DEPRECATION WARNING

This documentation is not using the current rendering mechanism and is probably outdated. The extension maintainer should switch to the new system. Details on how to use the rendering mechanism can be found here.

How pages are indexedΒΆ

First of all a page must be cacheable. For pages where the cache is disabled, no indexing will occur.

The "phash" is a unique identification of a "page" with regard to the indexer. So an entry in the index_phash table equals 1 resultrow in the search-results (called a phash-row).

A phash is a combination of the page-id, type, sys_language id, gr_list, MP and the cHash parameters of the page (function setT3Hashes()). If the phash is made for EXTERNAL media (item_type > 0) then it's a combination of the absolute filename hashes with any "subpage" indication, for instance if a PDF-document is splitted into subsections.
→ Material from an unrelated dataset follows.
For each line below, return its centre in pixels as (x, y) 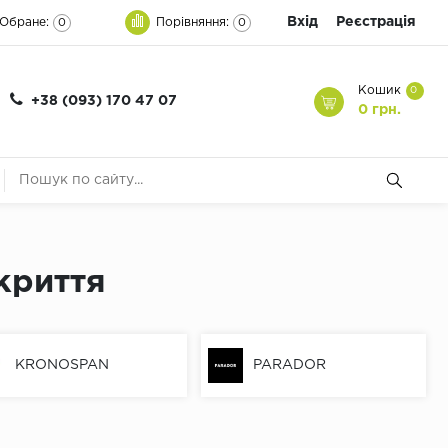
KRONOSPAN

So for external media there is one phash-row for each file (except PDF-files where there may be more). But for TYPO3-pages there can be more phash-rows matching one single page. Obviously the type-parameter would normally always be only one, namely the type-number of the content page. And the cHash may be of importance for the result as well with regard to plugins using that. For instance a message board may make pages cacheable by using the cHash params. If so, each cached page will also be indexed. Thus many phash-rows for a single page-id.

But the most tricky reason for having multiple phash-rows for a single TYPO3-page id is if the gr_list is set! This works like this: If a page has exactly the same content both with and without logins, then it's stored only once! If the page-content differs whether a user is logged in or not - it may even do so based on the fe_groups! - then it's indexed as many times as the content differs. The phash is of course different, but the phash_grouping value is the same.

The table index_grlist will always hold one record per phash-row (of item_type=0, that is TYPO3 pages). But it may also hold many more records. These point to the phash-row in question in the case of other gr_list combinations which actually had the SAME content - and thus refers to the same phash-row.